Rules for post-order traversal: 1: post-order traversal of the left subtree 2: post-order traversal of the right subtree 3: access the root node

** hierarchy traversal rules :** traverses the nodes on a layer in order of layers, and then traverses the next layer, and so on until the last layer.

If you still don’t understand, you can read this introduction to binary tree traversal, which is quite straightforward.

About traversal part of the content because more, the author excerpt from the book queue implementation tree to introduce the realization of logic, see the following code:

func levelOrder(root: TreeNode?) -> [[Int]] {// Array of res returned after initialization var res = [[Int]]() // array of queue var queue = [TreeNode]() if let root = root Queue.append (root)} while queue.count > 0 {// Get the number of tiers let size = queue.count // Array of tiers var level = [Int]() for _ in 0 . < size {//removeFirst: remove the first element and return the removed element let node = queue.removeFirst() // add data level.append(node.val) // determine whether there are left and right child nodes If let left = node.left {queue.append(left)} if let right = node.right {queue.append(right)}} Res.append (level)} return res}Copy the code

Comments:

1: First we declare the array res, which is used to store the val array of each layer, and declare the queue array for later judgment.

2: Check whether the input parameter root exists.
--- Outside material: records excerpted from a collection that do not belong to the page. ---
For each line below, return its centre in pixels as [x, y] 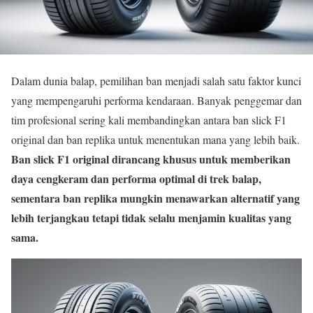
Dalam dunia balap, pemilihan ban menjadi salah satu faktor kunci [156, 81]
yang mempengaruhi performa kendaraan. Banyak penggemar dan [156, 101]
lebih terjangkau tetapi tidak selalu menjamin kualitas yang [151, 218]
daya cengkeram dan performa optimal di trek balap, [136, 179]
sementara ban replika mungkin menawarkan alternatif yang [155, 198]
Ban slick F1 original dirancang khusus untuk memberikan [151, 159]
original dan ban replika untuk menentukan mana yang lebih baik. [155, 140]
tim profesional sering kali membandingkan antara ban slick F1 [149, 120]
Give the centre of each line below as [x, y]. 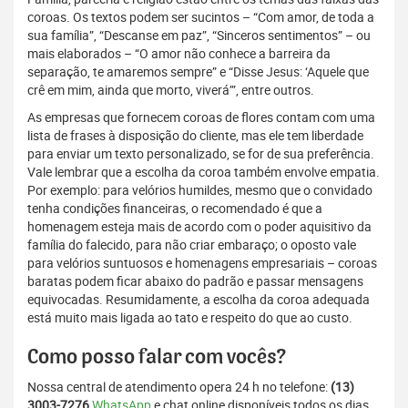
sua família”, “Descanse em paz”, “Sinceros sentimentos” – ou [199, 36]
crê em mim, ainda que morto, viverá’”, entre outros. [171, 90]
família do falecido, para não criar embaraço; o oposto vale [192, 245]
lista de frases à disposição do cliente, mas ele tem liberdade [195, 136]
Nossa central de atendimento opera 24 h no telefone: [179, 387]
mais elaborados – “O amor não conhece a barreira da [179, 54]
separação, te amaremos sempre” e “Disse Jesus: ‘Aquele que [198, 72]
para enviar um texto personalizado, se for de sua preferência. [201, 154]
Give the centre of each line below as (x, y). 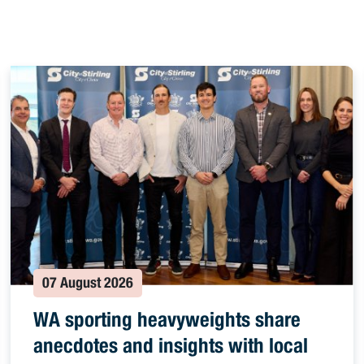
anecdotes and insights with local (171, 348)
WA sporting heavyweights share (167, 322)
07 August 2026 (88, 284)
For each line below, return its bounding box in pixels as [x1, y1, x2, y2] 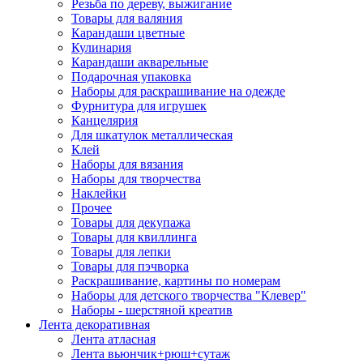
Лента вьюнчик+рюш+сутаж [71, 346, 230, 361]
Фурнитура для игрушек [71, 98, 207, 113]
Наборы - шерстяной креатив [71, 302, 233, 317]
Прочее [71, 200, 112, 215]
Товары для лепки [71, 244, 171, 258]
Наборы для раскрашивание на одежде [71, 83, 285, 98]
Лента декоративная [39, 317, 150, 331]
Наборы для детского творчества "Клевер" [71, 288, 306, 302]
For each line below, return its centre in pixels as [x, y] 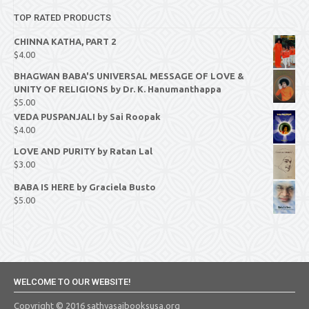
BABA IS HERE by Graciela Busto [85, 187]
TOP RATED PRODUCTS [62, 18]
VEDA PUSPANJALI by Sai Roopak [87, 117]
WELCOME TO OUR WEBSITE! [72, 281]
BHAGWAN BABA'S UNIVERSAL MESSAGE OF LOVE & [129, 76]
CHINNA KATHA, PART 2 [65, 42]
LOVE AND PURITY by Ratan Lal [83, 151]
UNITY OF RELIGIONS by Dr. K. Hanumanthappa [118, 89]
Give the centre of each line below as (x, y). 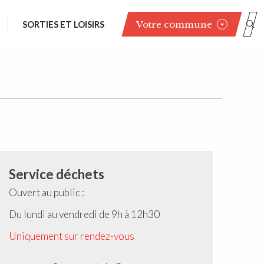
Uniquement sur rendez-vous (72, 236)
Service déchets (57, 174)
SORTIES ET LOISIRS (63, 24)
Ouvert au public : (47, 192)
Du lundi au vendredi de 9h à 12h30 (84, 214)
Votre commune (174, 24)
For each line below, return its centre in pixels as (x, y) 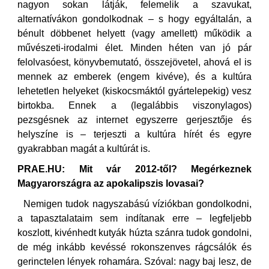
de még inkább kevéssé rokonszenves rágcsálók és (134, 247)
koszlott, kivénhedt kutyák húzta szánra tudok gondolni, (134, 233)
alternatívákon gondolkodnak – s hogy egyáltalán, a (134, 19)
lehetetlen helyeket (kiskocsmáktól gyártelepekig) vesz (134, 91)
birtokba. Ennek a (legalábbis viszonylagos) (134, 105)
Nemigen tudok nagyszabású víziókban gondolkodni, (138, 204)
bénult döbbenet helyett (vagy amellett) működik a (134, 33)
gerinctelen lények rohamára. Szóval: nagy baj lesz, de (134, 261)
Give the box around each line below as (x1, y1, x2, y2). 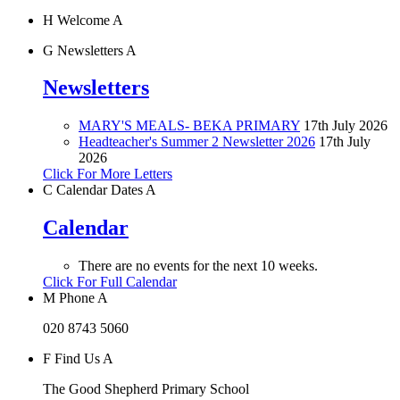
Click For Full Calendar (43, 274, 177, 290)
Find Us (51, 351, 103, 367)
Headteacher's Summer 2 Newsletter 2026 (79, 134, 315, 150)
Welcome (54, 12, 112, 28)
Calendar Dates (53, 182, 146, 198)
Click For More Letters (43, 166, 172, 182)
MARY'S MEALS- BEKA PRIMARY (79, 118, 300, 134)
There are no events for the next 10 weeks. (79, 258, 318, 274)
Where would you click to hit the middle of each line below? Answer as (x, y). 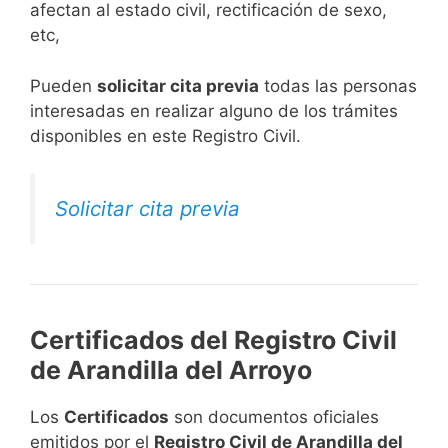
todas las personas (338, 85)
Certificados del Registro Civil (213, 340)
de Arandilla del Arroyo (171, 370)
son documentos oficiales (274, 417)
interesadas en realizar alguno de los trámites (214, 110)
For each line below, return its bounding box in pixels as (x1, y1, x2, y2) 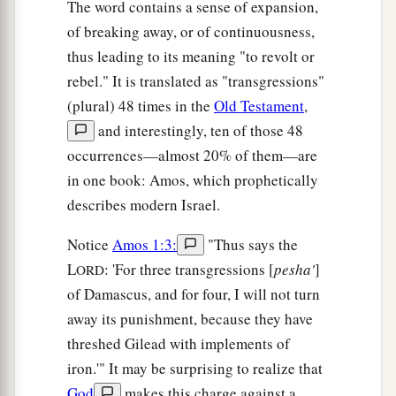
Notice (67, 234, 112, 255)
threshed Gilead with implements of (67, 333, 290, 354)
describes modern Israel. (67, 194, 220, 216)
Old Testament (214, 95, 304, 117)
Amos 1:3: (112, 234, 177, 255)
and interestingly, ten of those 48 (95, 120, 303, 141)
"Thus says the (204, 234, 298, 255)
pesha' (274, 259, 315, 280)

If so, store the root node in the queue array.

3:while checks whether the queue has data. If there is data, fetch the first data in the queue and delete it from the queue. Then determine the next level of data and iterate over it again.

4: Finally, save the val data of the node to level and add it to RES.

conclusion

The basic data structure of the algorithm part of the book is almost introduced, and the actual algorithm part will be introduced later. My general feeling is that this book is more suitable for beginner -> intermediate students, and definitely a good choice for beginner -> intermediate developers who want to improve themselves.